Assigned task:
Look below for the line containing "Page text, block", then write out that line and every line after it to the end, exactly, minus the pictures.

Records for the exercise:
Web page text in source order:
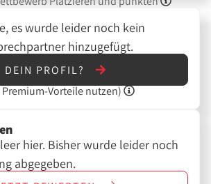
es wurde leider noch kein
hinzugefügt.
DEIN PROFIL?
Premium-Vorteile nutzen)
hier. Bisher wurde leider noch
abgegeben.
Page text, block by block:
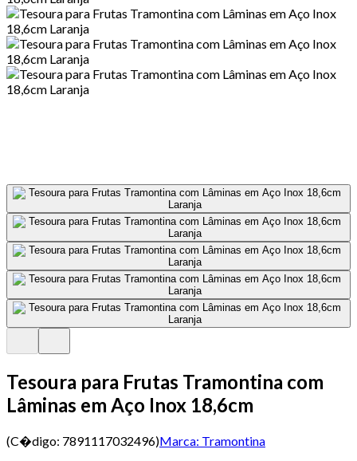
Tesoura para Frutas Tramontina com
Lâminas em Aço Inox 18,6cm
(C�digo: 7891117032496)Marca: Tramontina
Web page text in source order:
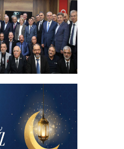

Your response:
Page text, block by block:
Tesoura para Frutas Tramontina com
Lâminas em Aço Inox 18,6cm
(C�digo: 7891117032496)Marca: Tramontina
Web page text in source order:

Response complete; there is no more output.